在我思绪漫游之际,我却看见了距我100米的那个我曾经和子君常坐的长椅上坐着两个身影。左边男性的身影宽大肥硕,占据了椅子的2/3,右边那个娇小的女性身影则靠在他的胸口上,被他用又粗又肥右手一把抱在臂窝中。
“子君!”我差点脱口叫了出来,现在明显不是时候。虽然早知道他俩事实上已到这一步,但此刻我亲眼看到却让我心口隐隐作痛,难以接受,腿和眼睛却又像被定格在了那一瞬间,动弹不得。我不接受那个曾经和我坐在长椅上都要间隔一米远的子君现在却像温柔的小鸟一样,贴在那肥猪的胸前。我想进,进不了,想退,退不了,仿佛是这个世间多余的生物,我该被处以极刑(谁又知道呢?此刻这刹那的想法数年后成了现实),该被关入监牢!
我没有偷窥的癖好,可我对子君的感情和好奇心让我躲在了暗处,悄悄的看着他们的背影。当初告诉我拒绝婚前接吻的子君,现在却仰着头被肥头大耳的社长狂吻着娇唇,在皎白的月光下,天使般的容颜,被一头猪糟蹋着。她的头发凌乱的搭在肩上,下巴微仰,香舌轻吐。社长的手,在她的身上乱摸———我恨死了这明亮的路灯,竟要我承受这难忘的一幕,这些都是我过去可望不可及的待遇啊!
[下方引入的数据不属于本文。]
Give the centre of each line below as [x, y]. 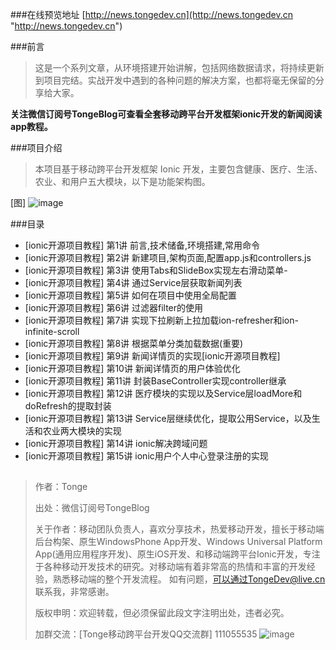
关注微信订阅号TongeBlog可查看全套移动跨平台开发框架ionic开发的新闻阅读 [166, 114]
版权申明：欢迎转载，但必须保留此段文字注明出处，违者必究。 [162, 613]
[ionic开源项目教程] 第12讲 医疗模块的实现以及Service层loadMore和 [163, 393]
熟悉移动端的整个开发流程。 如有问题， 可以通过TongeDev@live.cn [189, 579]
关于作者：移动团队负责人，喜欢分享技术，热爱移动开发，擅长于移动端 [179, 529]
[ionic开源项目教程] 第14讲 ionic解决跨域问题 [116, 443]
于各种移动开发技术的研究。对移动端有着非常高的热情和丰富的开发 [170, 567]
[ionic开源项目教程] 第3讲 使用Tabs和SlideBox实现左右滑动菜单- [156, 270]
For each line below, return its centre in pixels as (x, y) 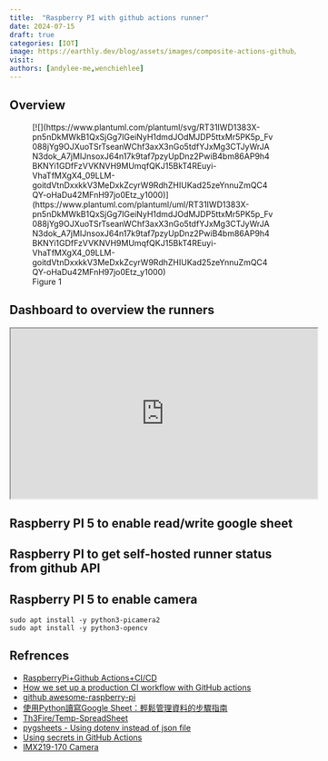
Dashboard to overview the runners (112, 310)
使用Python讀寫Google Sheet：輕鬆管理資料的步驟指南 (125, 707)
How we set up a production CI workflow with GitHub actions (137, 687)
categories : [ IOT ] (44, 43)
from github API (55, 568)
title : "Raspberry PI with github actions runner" (109, 18)
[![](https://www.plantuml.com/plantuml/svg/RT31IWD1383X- (146, 127)
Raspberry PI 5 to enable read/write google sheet (151, 523)
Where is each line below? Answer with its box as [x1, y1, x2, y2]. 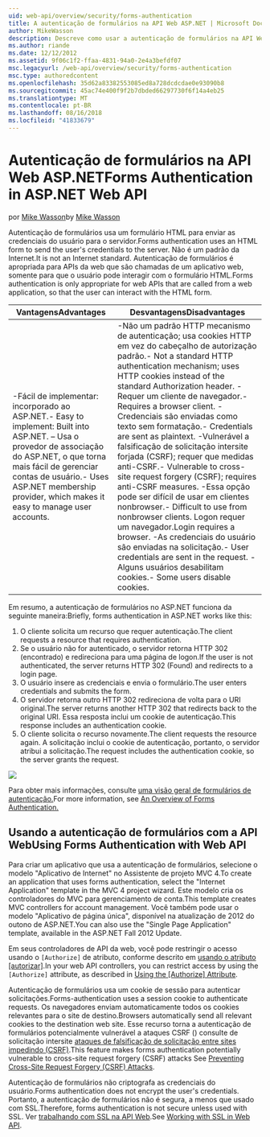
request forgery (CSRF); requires [132, 471, 257, 482]
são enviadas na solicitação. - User [117, 541, 249, 552]
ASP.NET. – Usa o [12, 430, 79, 442]
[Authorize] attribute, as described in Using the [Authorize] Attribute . [8, 969, 239, 978]
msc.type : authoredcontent [8, 72, 99, 80]
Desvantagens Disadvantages [129, 307, 246, 318]
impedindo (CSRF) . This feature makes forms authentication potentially [8, 1044, 241, 1054]
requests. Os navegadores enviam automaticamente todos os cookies [8, 1002, 239, 1011]
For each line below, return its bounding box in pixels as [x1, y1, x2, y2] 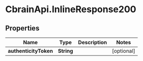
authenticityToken [8, 47, 53, 54]
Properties [5, 24, 40, 33]
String [58, 47, 73, 54]
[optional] [111, 47, 136, 54]
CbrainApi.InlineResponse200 [5, 4, 136, 15]
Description [78, 39, 107, 46]
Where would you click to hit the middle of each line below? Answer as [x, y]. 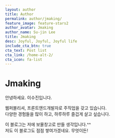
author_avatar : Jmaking [29, 28]
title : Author [19, 14]
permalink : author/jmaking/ [34, 19]
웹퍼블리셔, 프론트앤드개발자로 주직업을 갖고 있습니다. [56, 108]
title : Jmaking [20, 37]
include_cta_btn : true [28, 46]
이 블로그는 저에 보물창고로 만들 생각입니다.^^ [48, 124]
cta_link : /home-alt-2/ [29, 55]
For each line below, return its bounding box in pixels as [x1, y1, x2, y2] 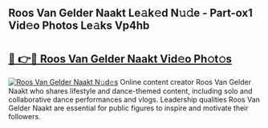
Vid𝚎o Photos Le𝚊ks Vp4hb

“你为什么要答应他?为什么要这样做?”我真想大声地对子君呼喊,试图打断他们的疯狂,但我的呐喊却只是在我的心中咆哮,因为我早已像个哑巴一样说不出话来。
还没等我喊出来,我却突然发现,前方长椅上只留下了社长一个人的背影,而子君的背影却消失了。正在我诧异之际,子君的头突然又从社长那边冒了出来,但转瞬之间却又被社长的手压了下去。整整15分钟,15分钟啊!我都没有看到那个头冒出来。
“她说过她不会发生婚前性行为的……她说过的……”我低声喃喃自语,不愿相信这一切。“或许是因为她今天太累了,想要靠着她男友的大腿上休息呢?”我安慰着自己,可逻辑却又把给疑问画上了句号,因为社长的那一动作完全否决了这一疑问的可能。
学校凌晨12点的钟声打破了静寂,把我从呆若木鸡的状态中拉了回来。“我该回宿舍了,难道他们不回宿舍吗?”我暗自嘀咕,尽管我觉得按照子君的性格在外过夜是不可能的,但现在这么多不该发生的事都成了可能,还有什么是不可能的呢?
我快步跑回学校,蹲坐在校内一颗阴暗的树下,我要亲自验证我的猜想——如果是猜想就好了。周围虫鸣和呼啸的冬风吹得我瑟瑟发抖,“我忍受了20年的单身的生活,难道我还忍受不了这一两个小时吗?”
从刚开始定下的12:30,到凌晨1:00,再到凌晨1:30,我一次次地自我拖延,一次次地不愿承认那业已发生的事实。最后,我只得拖着早已泯灭了灵魂的身躯,行尸走肉搬的回到寝室。我不敢打扰我的室友,悄悄上床。我想打电话给子君,想问下她现在在哪里?在做什么?拨了无数遍那个我熟悉的号码,却不敢按下那绿色的按钮,我生怕听到一些我不该听到的声音……窗外冬风呼啸,如同处女的叫春,那一声又一声坠入我无限焦灼的内心,这一夜,我失眠了。
“下雪啦!下雪啦!”来自南方的室友在早晨大声的呼喊。这,是这个城市的初雪,是这个冬天的初雪,是来自南方的我的初雪。
可能,也是同样来自南方的子君的初雪。